Qualifying real estate leads with an autonomous email agent
Nylas Agent Account replies to real-estate email inquiries within seconds, qualifies leads via an LLM, and books showings on its own calendar autonomously.
A real-estate inquiry loses value within minutes, and whichever agent responds first with real answers usually wins the showing. Nylas Agent Accounts address this by giving an autonomous grant its own email address and calendar — a genuine participant rather than a chatbot bolted onto a site or a model ghostwriting inside someone's personal inbox.
The workflow breaks into four moves: an inquiry arrives by email, the agent asks qualifying questions about budget and timeline, it processes the lead's replies, and once qualified it books a showing directly on its calendar.
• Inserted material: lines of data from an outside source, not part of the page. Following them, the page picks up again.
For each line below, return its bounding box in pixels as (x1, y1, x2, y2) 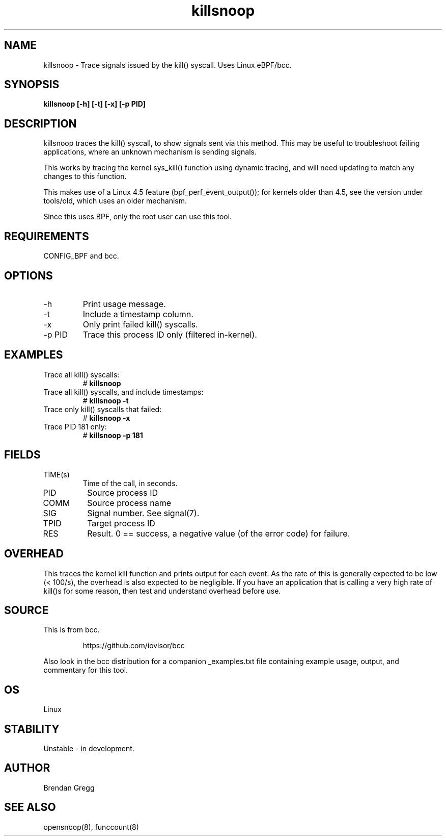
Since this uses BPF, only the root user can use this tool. (43, 212, 232, 221)
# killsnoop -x (82, 413, 130, 422)
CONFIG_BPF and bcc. (43, 251, 119, 261)
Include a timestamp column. (82, 309, 193, 319)
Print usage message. (82, 298, 166, 309)
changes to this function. (43, 172, 127, 181)
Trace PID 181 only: (43, 422, 107, 431)
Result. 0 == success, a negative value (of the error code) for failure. (87, 528, 350, 539)

Three of these map cleanly onto Nylas's email and calendar primitives, while deciding when a lead is 'ready' is left entirely to the developer's own logic, typically an LLM extracting structured fields from free text. One key constraint stands out: Nylas Scheduler is unavailable for Agent Accounts, so booking must be done manually via free/busy data and the Events API.
Practical engineering details matter here too: webhooks are app-scoped and filtered by grant_id, the same event may be delivered up to three times so deduplication by notification id is required, webhook payloads shouldn't be trusted for message bodies (fetch by id instead), and since Agent Account messages don't support custom metadata, all lead state — budget, timeline, pre-approval — must be persisted in your own database keyed by thread_id. It's a clear illustration of where API primitives end and application-level reasoning begins in production AI automation.